Recorded data
-- -- --

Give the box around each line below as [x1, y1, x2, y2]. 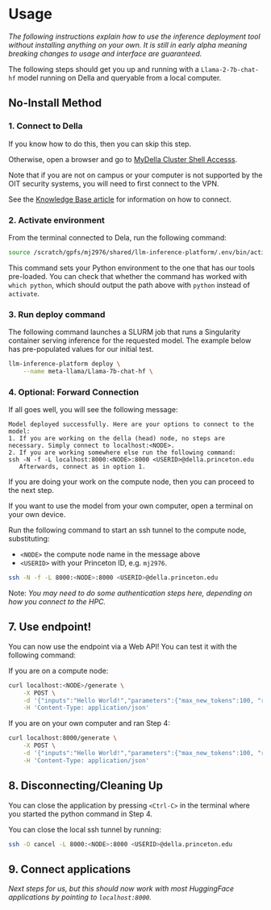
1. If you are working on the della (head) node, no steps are [8, 435, 226, 443]
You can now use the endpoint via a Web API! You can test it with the [8, 641, 238, 651]
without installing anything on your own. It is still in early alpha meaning [8, 40, 248, 49]
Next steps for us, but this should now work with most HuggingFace [8, 884, 235, 894]
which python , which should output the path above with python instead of [8, 280, 250, 290]
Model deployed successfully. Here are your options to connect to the [8, 420, 254, 428]
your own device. [8, 510, 66, 520]
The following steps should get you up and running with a [8, 64, 199, 73]
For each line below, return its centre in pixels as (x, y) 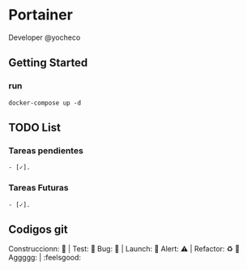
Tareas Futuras (38, 188)
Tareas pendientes (46, 150)
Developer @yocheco (45, 37)
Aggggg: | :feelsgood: (45, 258)
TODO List (34, 128)
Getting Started (48, 63)
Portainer (40, 15)
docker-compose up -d (45, 103)
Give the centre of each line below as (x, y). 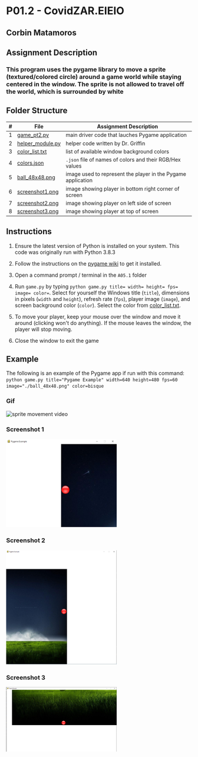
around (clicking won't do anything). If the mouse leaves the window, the (103, 323)
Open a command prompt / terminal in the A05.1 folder (81, 275)
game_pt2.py (33, 135)
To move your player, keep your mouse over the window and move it (98, 316)
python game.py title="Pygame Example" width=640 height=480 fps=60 (92, 380)
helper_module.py (39, 143)
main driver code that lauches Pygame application (126, 135)
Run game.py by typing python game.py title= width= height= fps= (96, 286)
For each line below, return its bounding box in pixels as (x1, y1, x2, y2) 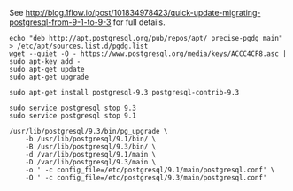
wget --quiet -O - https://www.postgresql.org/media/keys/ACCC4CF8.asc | (9, 50, 288, 58)
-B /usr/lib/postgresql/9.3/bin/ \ (25, 142, 157, 151)
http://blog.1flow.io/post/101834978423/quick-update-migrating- (25, 8, 261, 18)
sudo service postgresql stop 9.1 (9, 111, 137, 120)
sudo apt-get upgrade (9, 73, 89, 81)
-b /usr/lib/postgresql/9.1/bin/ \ (25, 134, 157, 143)
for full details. (112, 17, 166, 27)
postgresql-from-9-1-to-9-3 (9, 17, 112, 27)
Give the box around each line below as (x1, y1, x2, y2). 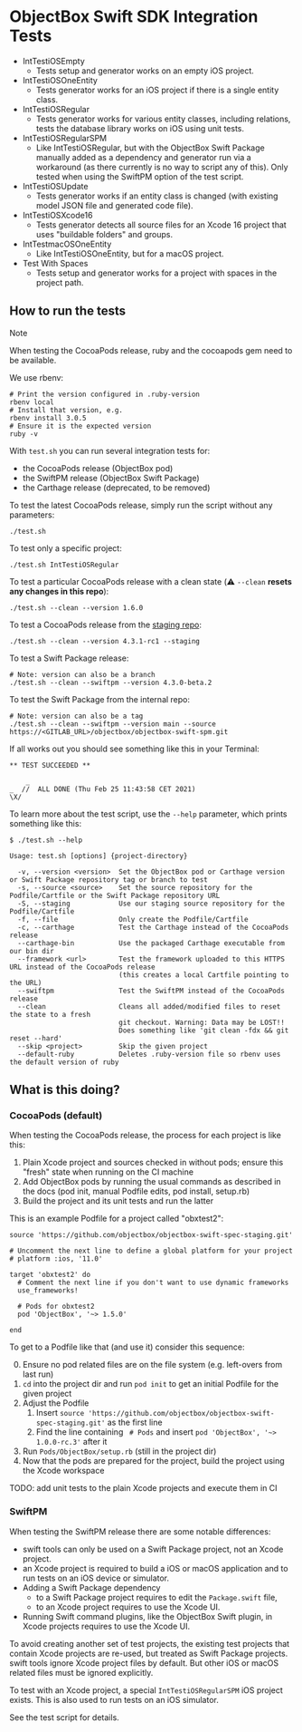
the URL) (9, 978, 42, 987)
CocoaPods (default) (9, 1109, 103, 1122)
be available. (9, 354, 57, 365)
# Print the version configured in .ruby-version (9, 390, 201, 399)
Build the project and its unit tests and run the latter (22, 1195, 214, 1206)
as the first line (107, 1417, 163, 1428)
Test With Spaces (22, 257, 89, 268)
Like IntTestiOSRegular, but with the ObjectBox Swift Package (35, 142, 265, 153)
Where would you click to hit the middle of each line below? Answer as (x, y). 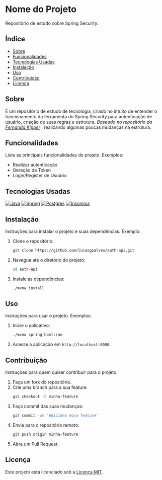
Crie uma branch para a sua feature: (50, 387)
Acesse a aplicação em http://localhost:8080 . (61, 344)
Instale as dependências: (38, 279)
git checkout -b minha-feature (45, 397)
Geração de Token (32, 170)
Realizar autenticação (35, 165)
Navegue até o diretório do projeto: (49, 260)
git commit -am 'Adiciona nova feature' (55, 416)
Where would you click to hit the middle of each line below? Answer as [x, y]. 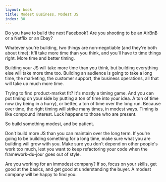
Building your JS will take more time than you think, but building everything [82, 68]
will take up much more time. [35, 84]
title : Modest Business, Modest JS [42, 14]
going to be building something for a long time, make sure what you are [78, 138]
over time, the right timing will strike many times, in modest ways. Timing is [82, 109]
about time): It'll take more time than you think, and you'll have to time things [83, 53]
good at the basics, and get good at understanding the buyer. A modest [78, 169]
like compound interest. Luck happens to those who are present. [71, 114]
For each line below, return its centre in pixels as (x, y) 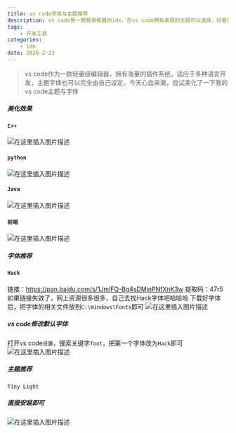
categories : (25, 40)
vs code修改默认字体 (38, 324)
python (17, 158)
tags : (15, 27)
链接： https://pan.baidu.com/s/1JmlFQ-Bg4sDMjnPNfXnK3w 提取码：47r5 (115, 289)
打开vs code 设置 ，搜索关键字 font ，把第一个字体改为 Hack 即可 (95, 343)
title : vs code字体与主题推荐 (48, 14)
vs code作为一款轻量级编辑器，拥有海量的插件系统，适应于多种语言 (122, 74)

-- -- --

Set the pictures aside and retype exactly the lines above from the line with "TODO List (34, 128)" to the line with "Run game.py by", both included, adding no others.

Result:
TODO List (34, 128)
Getting Started (48, 63)
Portainer (40, 15)
docker-compose up -d (45, 103)
Give the centre of each line below as (x, y). 
around (clicking won't do anything). If the mouse leaves the window, the (103, 323)
Open a command prompt / terminal in the A05.1 folder (81, 275)
game_pt2.py (33, 135)
To move your player, keep your mouse over the window and move it (98, 316)
python game.py title="Pygame Example" width=640 height=480 fps=60 (92, 380)
helper_module.py (39, 143)
main driver code that lauches Pygame application (126, 135)
Run game.py by typing python game.py title= width= height= fps= (96, 286)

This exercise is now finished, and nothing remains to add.